New England Patriots
- Pass Game Supporting Cast – Tier 2
- Overall Team Supporting Cast – Tier 1
[Editor’s note: The Supporting Cast metrics measure performance of players other than the quarterback, utilizing PFF grades and clustering analysis to group them into tiers from best (Tier 1) to worst (Tier 4). Passing Game Supporting Cast is indicative of supporting players contributing more to passing stats while Overall Team Supporting Cast includes other portions of team performance as well.
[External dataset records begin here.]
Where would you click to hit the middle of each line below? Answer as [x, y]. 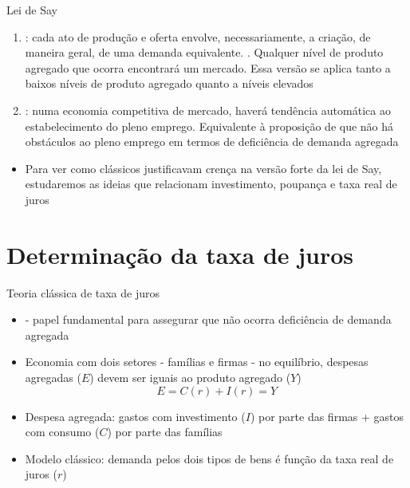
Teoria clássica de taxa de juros [83, 292]
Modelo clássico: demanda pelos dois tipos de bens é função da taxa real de [209, 458]
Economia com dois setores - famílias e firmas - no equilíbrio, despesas [197, 362]
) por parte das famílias [165, 432]
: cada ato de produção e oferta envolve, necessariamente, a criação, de [198, 36]
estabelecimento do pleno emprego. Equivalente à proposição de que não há [209, 126]
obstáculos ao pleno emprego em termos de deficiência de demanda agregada [212, 142]
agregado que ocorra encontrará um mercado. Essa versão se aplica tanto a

For more information on support cast rankings, listen in weekly to the PFF Forecast podcast.]
In Boston, the Tom Brady and Rob Gronkowski contract talks, as well as Julian Edelman’s four-game suspension seem to be all Boston-based media can talk about despite the New England Patriots coming off their third Super Bowl appearance in four years.
As tantalizing as these topics may be, there’s much more to discuss with regards to New England’s 2018 campaign, including who will replace Danny Amendola in the slot and Malcolm Butler as the Patriots’ second cornerback among others.
The McCourty brothers unite
While many of course would have liked to see him play in the Super Bowl against the Philadelphia Eagles, 2017 was a tough year for Butler. Among all cornerbacks, he regressed slightly, finishing with a 79.2 overall grade, ranking 51st being ranking fifth in 2016 and 18th in 2015. He also gave up six touchdowns in his coverage, tying for third-most at the position, while also yielding the 11th-most yards at 698 and ranking 108th in yards after the catch at 233.
New England simply couldn’t afford to match the five-year, $61-million contract the Tennessee Titans gave Butler this offseason, especially with Trey Flowers, Shaq Mason and Chris Hogan set to be free agents in 2019, as well as Brady, Gronkowski, Devin McCourty and Julian Edelman in 2020.
Enter Jason McCourty from the Cleveland Browns in exchange for the Patriots’ 2018 sixth-round pick. In overall grade, McCourty ranked 27th in overall grade during the 2017 season, and 53rd in 2016 while finishing 32nd in coverage grade and 11th against the run. McCourty didn’t miss a single tackle all season long, and his combined tackling efficiency among cornerbacks with 300 snaps ranked second.
McCourty enters the Patriots defense knowing his twin brother Devin will be starting at free safety behind him, while also knowing Stephon Gilmore, the team’s third-highest graded returning player from last season, will likely be starting opposite him.
Replacing Danny “Playoff” Amendola
The Patriots’ leading candidate to replace Amendola is Jordan Matthews, who finished the season with a well-below average overall grade of 41.7. Injuries plagued him last season, eventually leading to an injured reserve trip from knee issues, but Matthews did play in 10 games and was only targeted 35 times. He also tied for 71st with just two missed tackles forced, 86th in yards per catch at 11.3 and 103rd in blocking.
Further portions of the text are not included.